Because the disulfide-linked immunotoxin was quite stable, had binding properties similar to the whole antibody, and superior cytotoxic effects, it was chosen for further evaluation in animal models. We evaluated its antitumor activity by assessing its ability to prevent formation of tumors after injection of CA46 cells into irradiated nude mice.

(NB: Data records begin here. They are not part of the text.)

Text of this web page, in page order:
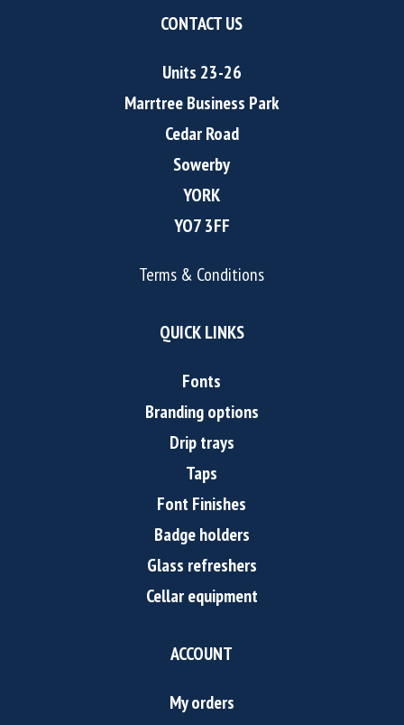
CONTACT US
Units 23-26
Marrtree Business Park
Cedar Road
Sowerby
YORK
YO7 3FF
Terms & Conditions
QUICK LINKS
Fonts
Branding options
Drip trays
Taps
Font Finishes
Badge holders
Glass refreshers
Cellar equipment
ACCOUNT
My orders
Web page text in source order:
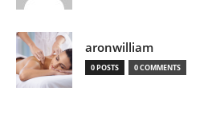
aronwilliam
0 POSTS 0 COMMENTS
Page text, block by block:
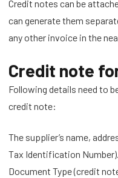
Credit notes can be
can generate them
any other invoice in the
Credit note
Following details need to
credit note:
The supplier’s name,
Tax Identification Number).
Document Type (credit
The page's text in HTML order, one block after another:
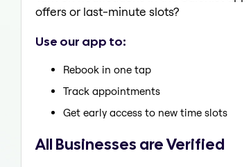
offers or last-minute slots?
Use our app to:
Rebook in one tap
Track appointments
Get early access to new time slots
All Businesses are Verified
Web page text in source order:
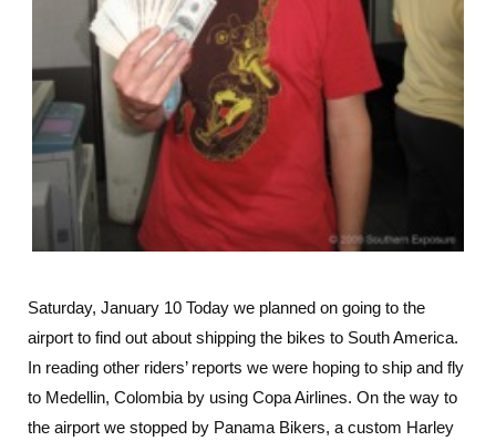
Saturday, January 10 Today we planned on going to the
airport to find out about shipping the bikes to South America.
In reading other riders’ reports we were hoping to ship and fly
to Medellin, Colombia by using Copa Airlines. On the way to
the airport we stopped by Panama Bikers, a custom Harley
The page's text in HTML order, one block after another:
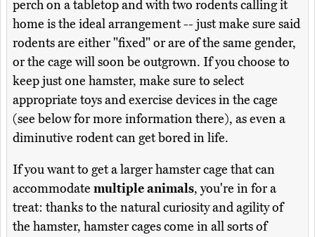
perch on a tabletop and with two rodents calling it
home is the ideal arrangement -- just make sure said
rodents are either "fixed" or are of the same gender,
or the cage will soon be outgrown. If you choose to
keep just one hamster, make sure to select
appropriate toys and exercise devices in the cage
(see below for more information there), as even a
diminutive rodent can get bored in life.
If you want to get a larger hamster cage that can
accommodate multiple animals, you're in for a
treat: thanks to the natural curiosity and agility of
the hamster, hamster cages come in all sorts of
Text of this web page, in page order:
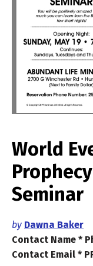
World
Seminar
by Dawna Baker
Contact Name *
Contact Email *
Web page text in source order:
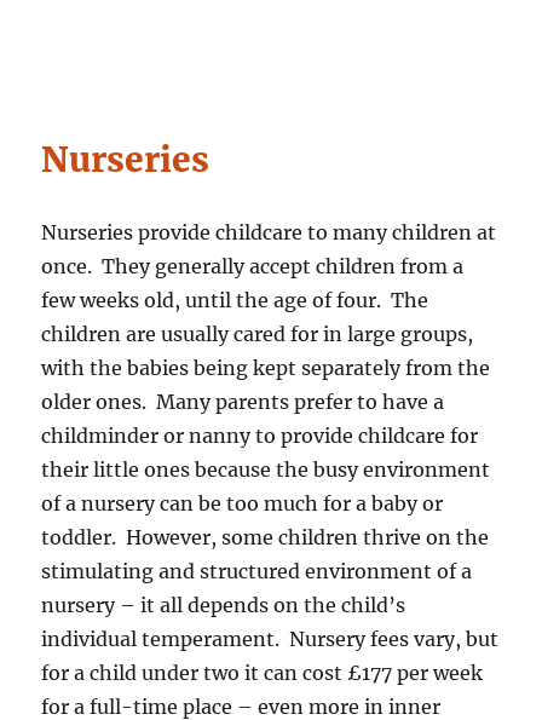
Nurseries
Nurseries provide childcare to many children at
once. They generally accept children from a
few weeks old, until the age of four. The
children are usually cared for in large groups,
with the babies being kept separately from the
older ones. Many parents prefer to have a
childminder or nanny to provide childcare for
their little ones because the busy environment
of a nursery can be too much for a baby or
toddler. However, some children thrive on the
stimulating and structured environment of a
nursery – it all depends on the child’s
individual temperament. Nursery fees vary, but
for a child under two it can cost £177 per week
for a full-time place – even more in inner
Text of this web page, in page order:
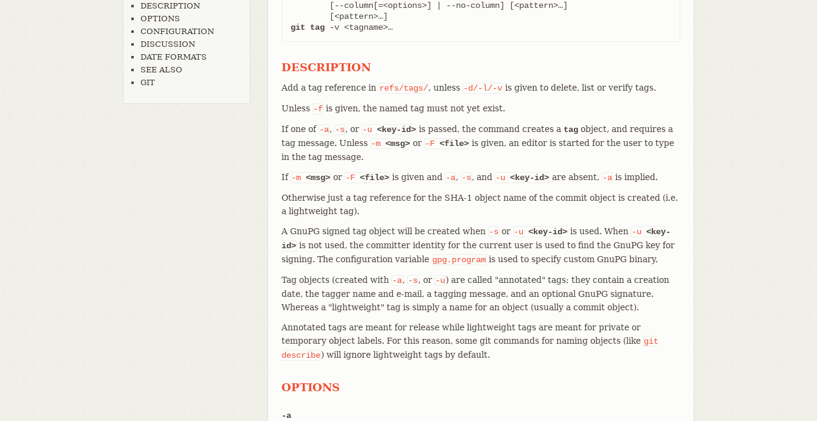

We chose this model, which has been used previously in testing anti-CD22 immunotoxins, for several reasons. First, the subcutaneous tumors formed by CA46 cells are structurally very similar to human soft tissue lymphomas (unpublished observation, August 1994). This model then may more accurately represent this type of disease than do dissiminated models, which are more similar to leukemic phase lymphomas usually associated with advanced disease and a high tumor burden. Secondly, we would predict that RFB4(dsFv)PE38 would not be effective in the widely-used Daudi/SCID model because Daudi cells are unique in their relative inability to process PE to an active form (Biochemical Soc Transactions, 1997, in press). Finally, this model produces quantitative, rapid, and reproducible results in terms of tumor reduction rather than relying on development of terminal disease for antitumor activity measurement. Using the CA46/nude mouse model, we showed that RFB4 (dsFv)PE38 could eradicate tumor cells when immunotoxin administration began 24 hours after tumor implantation, in contrast to mice that were treated with diluent or a nonrelevant dsFv-PE38 immunotoxin.

Based on the data presented here, it would appear that RFB4(dsFv)PE38 merits further preclinical development as a possible treatment for B-cell lymphoma.